Perkembangan hukum pembuktian dikalangan para praktisi hukum lingkungan dibuat kesulitan atau kebimbangan dalam mengatasi persoalan hukum atas bukti ilmiah yang berbeda tersebut. Untuk memberikan pedoman terhadap hal tersebut, Mahkamah Agung sebagai Lembaga Negara dengan fungsinya penyelengara Kekuasaan Kehakiman memberikan legalitas untuk menyikapi hal tersebut dengan mengeluarkan produk hukum dalam bentuk Peraturan Mahkamah Agung Republik Indonesia Nomor 1 Tahun 2023 Tentang Pedoman Mengadili Perkara Lingkungan Hidup[6]. 

Permasalahan perbedaan pendapat dari ahli atau hasil kajian ahli yang berbeda, PERMA memberikan jalan keluarnya, yakni sebagaimana dalam pasal 43 ayat (4) dengan redaksi “Apabila terjadi perbedaan pendapat di antara para ahli, Hakim Pemeriksa Perkara dapat meminta dihadirkan ahli lain atas biaya para pihak atau menggunakan pendapat ahli yang dianggap benar dengan memberikan alasannya dalam pertimbangan hukum”. PERMA tersebut mencoba memberikan jalan keluar yang cemerlang guna mengantisipasi kekosongan dalam kebutuhan praktik peradilan.

 

B. PERMASALAHAN

Lahirnya PERMA Nomor 1 Tahun 2023 mencoba memberikan jalan keluar yang efektif dari persoalan-persoalan pembuktian dalam perkara lingkungan khususnya perbedaan pendapat dari ahli atau hasil kajian ahli yang berbeda, namun demikian terdapat permasalahan baru yang sekiranya dapat terjadi dari persoalan dimaksud diantaranya: 

  1. apabila terdapat perbedaan pendapat ahli atau hasil penelitian ilmiah ahli dan ada keraguan hakim sehingga membutuhkan ahli lainnya dengan biaya ditanggung para pihak, bagaimana jika pihak keberatan untuk menghadirkan ahli lainnya ?
  2. apabila menghadirkan ahli lainnya bagaimana jika menghasilkan pendapat ahli yang berbeda dari ahli yang sudah dihadirkan dalam persidangan ?

 

C. PEMBAHASAN

1. PERATURAN MAHKAMAH AGUNG (PERMA) SEBAGAI SALAH SATU SUMNBER HUKUM

Dalam berbagai kalangan sering kita dengar berkenaan dengan sumber-sumber hukum yang menjadi pedoman dalam hukum di Indonesia yakni Peraturan Perundang-undangan, Kebiasaan, Traktat, Yurisprudensi, dan Doktrin[7], namun demikian dalam pemahaman hukum yang berkembang sumber hukum menjadi lebih luas, jika mendalami serta menelaah berkaitan dengan sumber hukum yang ada saat ini yakni dengan merujuk pada Undang undang Nomor 12 Tahun 2011 Tentang Pembentukan Peraturan Perundang-Undangan dalam pasal 7ayat (1) Jenis dan hierarki Peraturan Perundang-undangan terdiri atas: a.
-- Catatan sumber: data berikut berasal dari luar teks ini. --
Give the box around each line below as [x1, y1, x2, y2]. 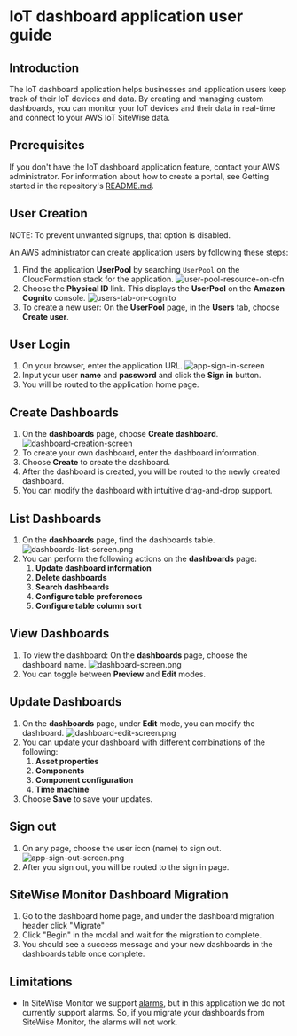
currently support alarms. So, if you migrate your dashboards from [21, 1008, 265, 1018]
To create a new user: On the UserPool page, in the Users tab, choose [21, 302, 280, 312]
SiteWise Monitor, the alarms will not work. [21, 1016, 178, 1027]
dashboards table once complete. [21, 948, 145, 960]
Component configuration [35, 774, 134, 785]
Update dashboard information [35, 563, 152, 573]
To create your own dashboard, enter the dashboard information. [21, 447, 260, 458]
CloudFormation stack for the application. [21, 273, 175, 284]
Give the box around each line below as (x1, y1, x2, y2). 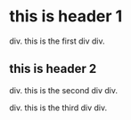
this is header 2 (9, 61, 97, 76)
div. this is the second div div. (9, 84, 119, 95)
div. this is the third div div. (9, 102, 108, 113)
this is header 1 (9, 6, 123, 27)
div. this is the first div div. (9, 36, 105, 46)
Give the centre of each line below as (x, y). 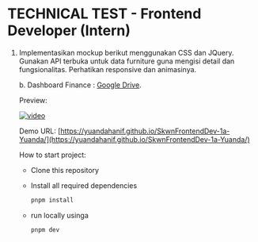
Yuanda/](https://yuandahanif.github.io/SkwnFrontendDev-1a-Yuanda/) (134, 139)
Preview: (33, 100)
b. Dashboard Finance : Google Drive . (80, 85)
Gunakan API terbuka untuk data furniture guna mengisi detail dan (127, 61)
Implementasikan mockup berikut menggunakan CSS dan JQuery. (126, 52)
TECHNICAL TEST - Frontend (104, 14)
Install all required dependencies (84, 185)
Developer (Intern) (69, 31)
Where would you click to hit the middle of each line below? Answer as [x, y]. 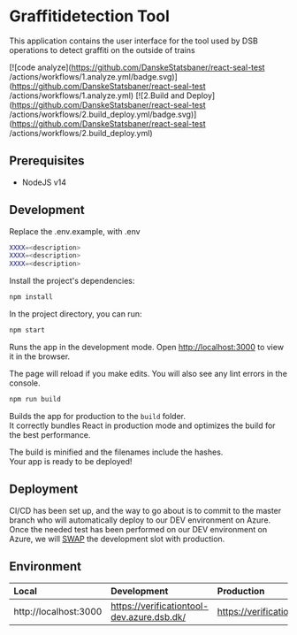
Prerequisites [47, 161]
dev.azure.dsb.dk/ [148, 617]
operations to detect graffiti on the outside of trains [103, 50]
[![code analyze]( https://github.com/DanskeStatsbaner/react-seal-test [137, 67]
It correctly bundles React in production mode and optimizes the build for [142, 425]
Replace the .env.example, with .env [75, 231]
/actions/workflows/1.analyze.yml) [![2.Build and [97, 96]
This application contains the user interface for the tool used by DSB [133, 41]
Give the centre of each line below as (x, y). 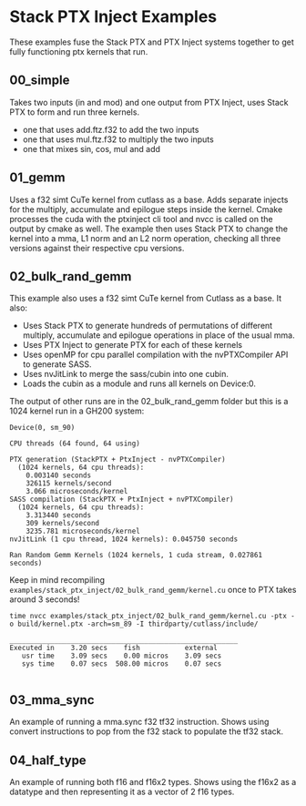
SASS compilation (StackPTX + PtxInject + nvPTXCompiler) (122, 500)
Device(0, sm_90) (42, 428)
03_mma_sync (52, 700)
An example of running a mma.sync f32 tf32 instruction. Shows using (139, 722)
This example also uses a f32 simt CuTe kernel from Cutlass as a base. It (146, 299)
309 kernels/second (63, 524)
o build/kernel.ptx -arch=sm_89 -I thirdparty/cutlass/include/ (134, 624)
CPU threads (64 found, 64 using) (75, 444)
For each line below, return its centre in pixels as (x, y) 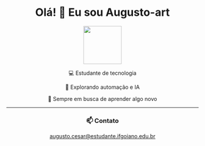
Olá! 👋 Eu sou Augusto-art (103, 12)
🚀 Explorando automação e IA (103, 87)
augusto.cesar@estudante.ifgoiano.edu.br (103, 136)
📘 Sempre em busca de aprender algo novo (103, 99)
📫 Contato (103, 120)
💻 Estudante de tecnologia (103, 73)
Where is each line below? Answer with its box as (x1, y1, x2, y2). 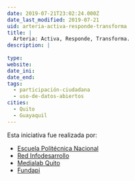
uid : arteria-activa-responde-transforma (7, 23, 127, 29)
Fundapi (16, 166, 40, 174)
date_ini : (7, 67, 36, 74)
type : (7, 55, 23, 62)
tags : (7, 80, 23, 87)
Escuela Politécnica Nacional (16, 144, 99, 152)
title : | (7, 29, 32, 36)
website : (7, 61, 32, 68)
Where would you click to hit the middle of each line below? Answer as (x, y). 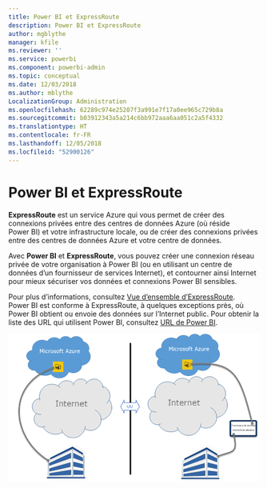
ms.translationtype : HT (48, 127)
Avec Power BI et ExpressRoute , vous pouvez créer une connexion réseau (131, 255)
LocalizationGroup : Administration (68, 101)
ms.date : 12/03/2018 (43, 84)
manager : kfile (34, 42)
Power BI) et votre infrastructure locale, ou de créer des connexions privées (133, 231)
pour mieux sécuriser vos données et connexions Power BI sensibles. (123, 281)
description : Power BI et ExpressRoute (75, 25)
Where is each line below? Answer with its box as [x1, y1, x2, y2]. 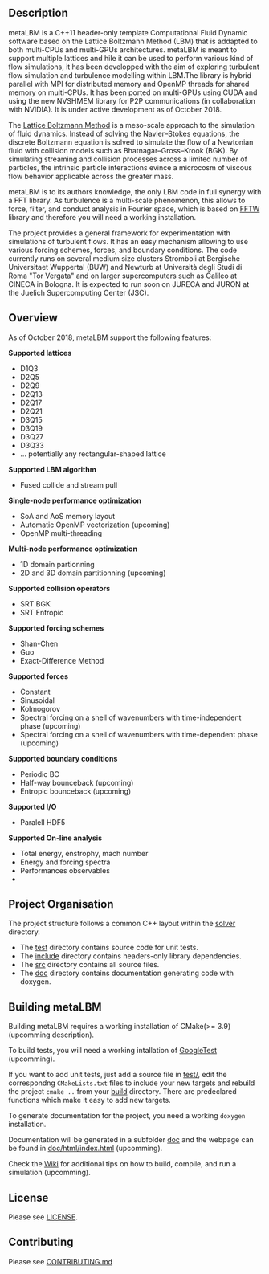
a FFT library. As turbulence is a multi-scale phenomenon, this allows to [8, 195, 246, 205]
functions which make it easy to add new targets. [8, 1096, 171, 1105]
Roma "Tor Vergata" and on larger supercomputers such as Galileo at [8, 271, 238, 280]
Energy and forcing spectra [19, 857, 111, 867]
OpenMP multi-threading [19, 528, 103, 537]
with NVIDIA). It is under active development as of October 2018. [8, 104, 222, 114]
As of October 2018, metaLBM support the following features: [8, 333, 212, 342]
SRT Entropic [19, 607, 64, 617]
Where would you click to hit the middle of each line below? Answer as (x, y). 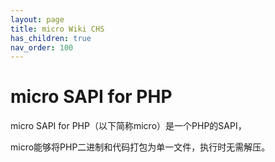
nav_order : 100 (42, 47)
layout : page (37, 19)
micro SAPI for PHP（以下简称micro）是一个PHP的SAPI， (128, 126)
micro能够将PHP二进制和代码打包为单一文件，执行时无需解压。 (140, 147)
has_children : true (51, 38)
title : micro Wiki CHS (57, 29)
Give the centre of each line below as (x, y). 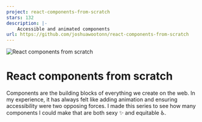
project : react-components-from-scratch (58, 12)
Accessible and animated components (64, 29)
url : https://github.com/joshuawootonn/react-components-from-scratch (98, 35)
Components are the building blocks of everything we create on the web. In (101, 93)
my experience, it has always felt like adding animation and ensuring (92, 100)
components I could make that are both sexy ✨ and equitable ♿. (86, 113)
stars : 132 (20, 18)
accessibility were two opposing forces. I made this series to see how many (101, 106)
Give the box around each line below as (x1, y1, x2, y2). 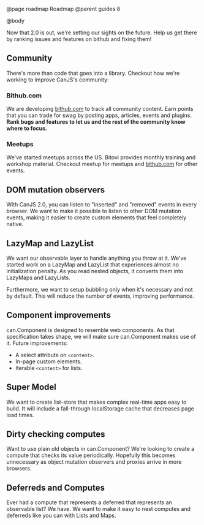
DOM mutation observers (6, 184, 105, 195)
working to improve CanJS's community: (6, 76, 109, 83)
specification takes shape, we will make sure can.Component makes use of (6, 333, 196, 340)
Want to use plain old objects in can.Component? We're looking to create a (6, 445, 195, 453)
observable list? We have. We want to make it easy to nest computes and (6, 505, 191, 513)
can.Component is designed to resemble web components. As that (6, 326, 175, 333)
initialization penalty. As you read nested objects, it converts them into (6, 268, 184, 275)
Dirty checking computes (6, 429, 105, 440)
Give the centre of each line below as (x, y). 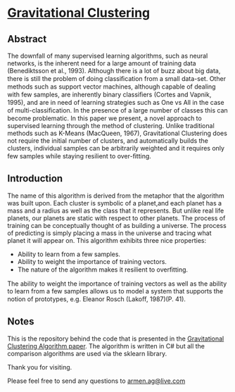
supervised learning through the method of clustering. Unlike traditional (111, 126)
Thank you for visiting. (40, 367)
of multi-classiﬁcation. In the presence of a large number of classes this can (118, 110)
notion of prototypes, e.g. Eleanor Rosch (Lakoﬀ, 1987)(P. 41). (97, 299)
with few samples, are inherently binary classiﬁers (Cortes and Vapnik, (109, 94)
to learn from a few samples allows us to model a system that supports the (115, 291)
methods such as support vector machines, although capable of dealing (112, 87)
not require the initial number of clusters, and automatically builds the (108, 141)
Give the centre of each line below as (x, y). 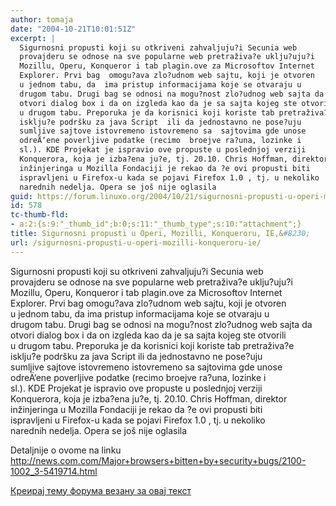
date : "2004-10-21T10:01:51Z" (73, 29)
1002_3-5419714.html (54, 471)
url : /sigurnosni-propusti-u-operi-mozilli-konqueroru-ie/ (136, 242)
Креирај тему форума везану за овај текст (101, 490)
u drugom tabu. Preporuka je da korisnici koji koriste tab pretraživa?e (152, 345)
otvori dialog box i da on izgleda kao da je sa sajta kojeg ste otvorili (148, 335)
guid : (21, 196)
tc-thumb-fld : (40, 215)
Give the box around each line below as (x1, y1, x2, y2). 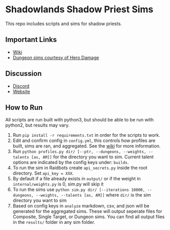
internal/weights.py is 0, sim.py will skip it (12, 181, 104, 187)
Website (12, 88, 31, 94)
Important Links (5, 35, 57, 44)
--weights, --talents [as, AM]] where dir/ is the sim (35, 192, 151, 198)
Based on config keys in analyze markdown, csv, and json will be (12, 203, 150, 209)
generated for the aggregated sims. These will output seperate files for (12, 208, 162, 215)
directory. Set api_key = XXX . (12, 170, 74, 176)
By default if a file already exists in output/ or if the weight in (12, 176, 141, 182)
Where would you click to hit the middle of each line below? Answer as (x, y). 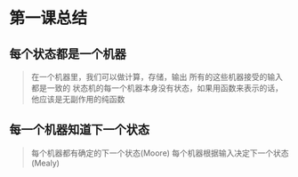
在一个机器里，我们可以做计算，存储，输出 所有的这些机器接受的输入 (157, 77)
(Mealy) (45, 163)
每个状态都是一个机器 (68, 54)
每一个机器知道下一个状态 (79, 130)
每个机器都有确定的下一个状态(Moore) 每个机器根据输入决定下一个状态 (160, 153)
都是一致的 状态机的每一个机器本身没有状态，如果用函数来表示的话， (157, 88)
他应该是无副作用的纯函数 (78, 99)
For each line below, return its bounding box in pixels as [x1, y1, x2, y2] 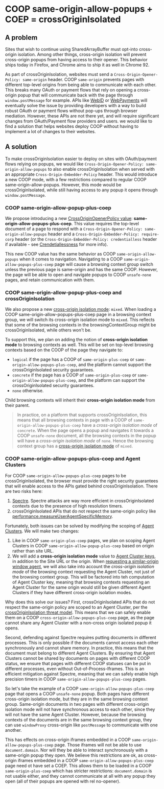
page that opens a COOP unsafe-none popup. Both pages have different [5, 691, 149, 696]
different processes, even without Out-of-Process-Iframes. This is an [5, 666, 144, 672]
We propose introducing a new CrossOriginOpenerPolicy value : [5, 215, 133, 221]
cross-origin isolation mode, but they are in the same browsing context [5, 696, 148, 702]
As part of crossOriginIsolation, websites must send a [5, 71, 113, 77]
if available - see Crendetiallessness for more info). [5, 241, 108, 248]
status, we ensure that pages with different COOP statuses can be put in [5, 660, 151, 666]
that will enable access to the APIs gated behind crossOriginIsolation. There [5, 483, 158, 489]
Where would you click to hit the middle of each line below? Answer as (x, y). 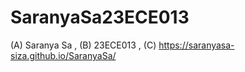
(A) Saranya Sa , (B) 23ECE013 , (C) (83, 45)
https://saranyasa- (196, 45)
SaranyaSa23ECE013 (100, 17)
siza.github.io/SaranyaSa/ (63, 55)
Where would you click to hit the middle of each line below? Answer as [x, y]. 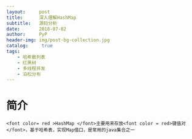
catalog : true [29, 46]
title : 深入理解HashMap [41, 18]
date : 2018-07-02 [36, 29]
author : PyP [27, 35]
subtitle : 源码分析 [32, 23]
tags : [13, 52]
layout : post [28, 12]
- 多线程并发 [31, 68]
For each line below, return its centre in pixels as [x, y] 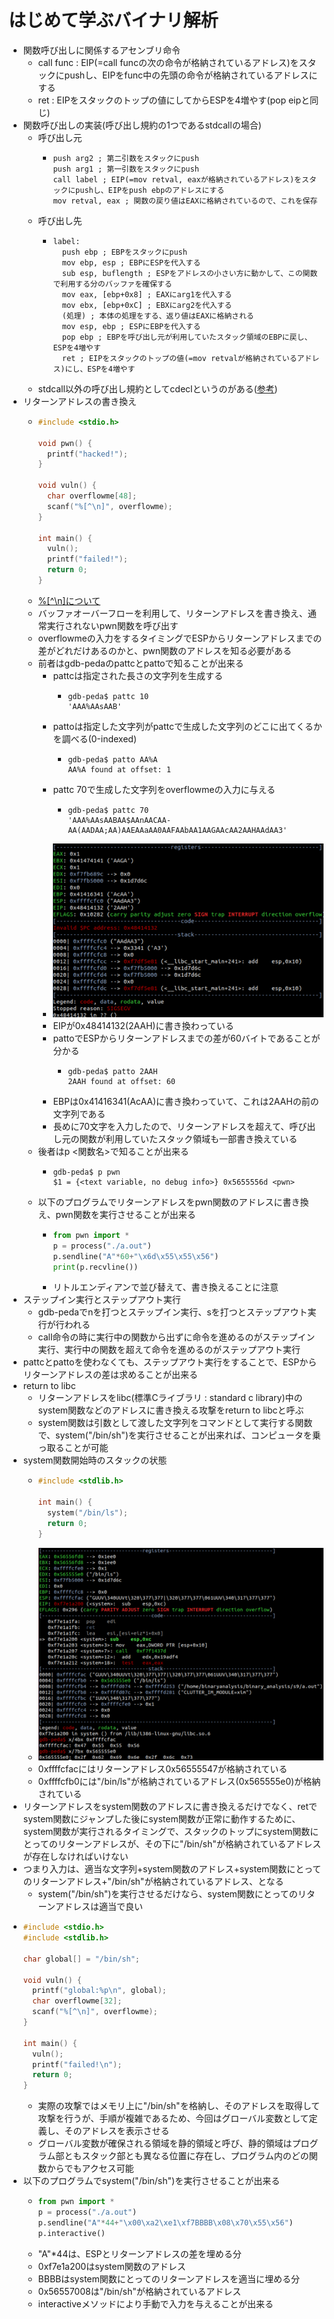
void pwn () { [65, 443]
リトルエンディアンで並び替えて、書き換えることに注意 [166, 1287]
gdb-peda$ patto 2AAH [112, 1071]
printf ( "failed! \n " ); [77, 2064]
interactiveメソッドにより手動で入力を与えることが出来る [156, 2303]
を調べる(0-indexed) [95, 738]
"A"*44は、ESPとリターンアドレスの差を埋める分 [139, 2253]
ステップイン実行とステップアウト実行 [101, 1300]
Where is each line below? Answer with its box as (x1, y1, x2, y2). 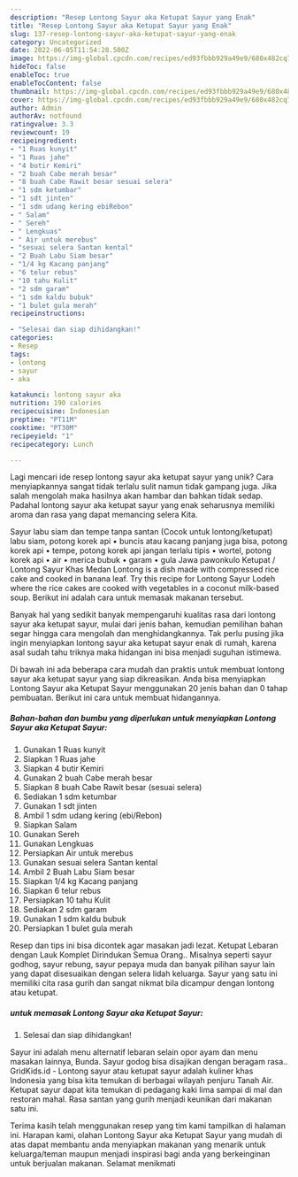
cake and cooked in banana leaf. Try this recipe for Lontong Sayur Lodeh (10, 573, 276, 584)
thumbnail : (10, 87, 50, 96)
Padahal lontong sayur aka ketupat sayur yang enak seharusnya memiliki (10, 500, 275, 511)
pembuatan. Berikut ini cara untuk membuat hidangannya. (10, 692, 221, 704)
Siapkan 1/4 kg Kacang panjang (22, 876, 138, 887)
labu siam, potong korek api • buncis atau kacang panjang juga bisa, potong (10, 536, 288, 547)
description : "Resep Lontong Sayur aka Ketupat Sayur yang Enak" (10, 12, 256, 22)
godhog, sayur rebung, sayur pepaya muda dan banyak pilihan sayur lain (10, 959, 276, 970)
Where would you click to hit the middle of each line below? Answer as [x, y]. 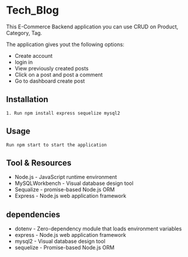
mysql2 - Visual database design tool [60, 241]
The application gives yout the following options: [65, 44]
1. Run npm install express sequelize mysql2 [63, 113]
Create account [34, 56]
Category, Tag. [24, 32]
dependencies [33, 214]
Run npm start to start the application [57, 145]
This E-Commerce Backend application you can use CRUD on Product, [92, 27]
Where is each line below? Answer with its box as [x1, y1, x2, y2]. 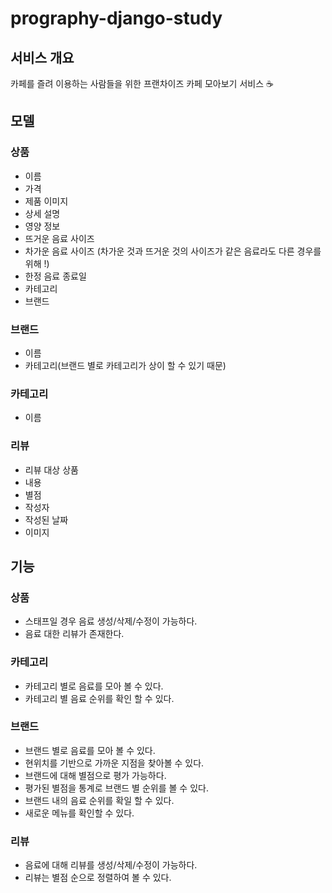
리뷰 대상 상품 [24, 463, 79, 476]
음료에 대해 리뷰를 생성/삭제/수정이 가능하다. [24, 859, 198, 871]
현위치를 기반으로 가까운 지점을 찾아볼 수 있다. [24, 757, 205, 769]
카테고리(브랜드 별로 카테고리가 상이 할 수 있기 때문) [24, 359, 227, 371]
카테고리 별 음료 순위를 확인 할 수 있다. [24, 692, 175, 704]
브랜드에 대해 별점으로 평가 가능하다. [24, 769, 167, 781]
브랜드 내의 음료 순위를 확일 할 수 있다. [24, 794, 175, 806]
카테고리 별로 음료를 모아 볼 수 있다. [24, 680, 164, 692]
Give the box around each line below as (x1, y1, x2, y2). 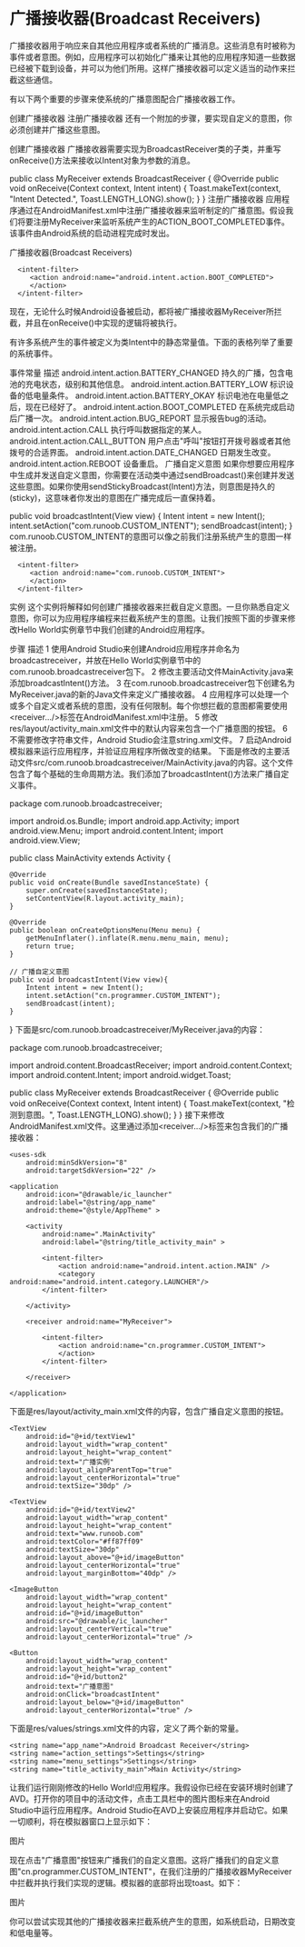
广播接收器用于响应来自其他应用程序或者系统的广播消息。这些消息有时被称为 (9, 40, 296, 51)
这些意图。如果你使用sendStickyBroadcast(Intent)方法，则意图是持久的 (9, 481, 275, 492)
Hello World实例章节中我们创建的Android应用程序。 (16, 624, 211, 634)
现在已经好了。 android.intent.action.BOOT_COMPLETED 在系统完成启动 (25, 401, 295, 412)
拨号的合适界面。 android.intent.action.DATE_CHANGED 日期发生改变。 (9, 446, 276, 457)
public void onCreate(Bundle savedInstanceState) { (9, 878, 209, 887)
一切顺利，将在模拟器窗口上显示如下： (9, 1815, 152, 1827)
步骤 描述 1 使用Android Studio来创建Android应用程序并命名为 (9, 643, 241, 654)

Undang-Undang Dasar Negara Republik Indonesia Tahun 1945; b. Ketetapan Majelis Permusyawaratan Rakyat; c. Undang-Undang/Peraturan Pemerintah Pengganti Undang-Undang; d. Peraturan Pemerintah; e. Peraturan Presiden; f. Peraturan Daerah Provinsi; dan g. Peraturan Daerah Kabupaten/Kota. Dan selanjutnya ayat (2) Kekuatan hukum Peraturan Perundang-undangan sesuai dengan hierarki sebagaimana dimaksud pada ayat (1). Dalam lanjutannya yakni Pasal 8 (1) Jenis Peraturan Perundang-undangan selain sebagaimana dimaksud dalam Pasal 7 ayat (1) mencakup peraturan yang ditetapkan oleh Majelis Permusyawaratan Rakyat, Dewan Perwakilan Rakyat, Dewan Perwakilan Daerah, Mahkamah Agung, Mahkamah Konstitusi, Badan Pemeriksa Keuangan, Komisi Yudisial, Bank Indonesia, Menteri, badan, lembaga, atau komisi yang setingkat yang dibentuk dengan Undang-Undang atau Pemerintah atas perintah Undang-Undang, Dewan Perwakilan Rakyat Daerah Provinsi, Gubernur, Dewan Perwakilan Rakyat Daerah Kabupaten/Kota, Bupati/Walikota, Kepala Desa atau yang setingkat. Dan ayat (2) Peraturan Perundang-undangan sebagaimana dimaksud pada ayat (1) diakui keberadaannya dan mempunyai kekuatan hukum mengikat sepanjang diperintahkan oleh Peraturan Perundang-undangan yang lebih tinggi atau dibentuk berdasarkan kewenangan. Dari norma yang memberlakukan kaedah-kaedah sumber hukum yang ada tentu memberikan ketegasan yang rasional bahwa Peraturan Mahkamah Agung menempatkan dirinya sebagai sumber hukum yang keberadaannya secara tegas dan mempunyai kekuatan hukum mengikat sepanjang diperintahkan oleh Peraturan Perundang-undangan yang lebih tinggi, tentunya Mahkamah Agung sebagai penyelenggara Kekuasaan Kehakiman dalam kaedah konstitusi[8] dan Undang-undang Mahkamah Agung diberi ruang untuk merumuskan suatu norma yang dianggap terdapat kekosongan hukum yang akhirnya memberi celah yang positif dalam penegakan hukum khususnya khasanah peradilan.

 

2. ALAT BUKTI ACARA PIDANA DALAM KUHAP DAN ACARA PERDATA DALAM H.I.R. / R.Bg.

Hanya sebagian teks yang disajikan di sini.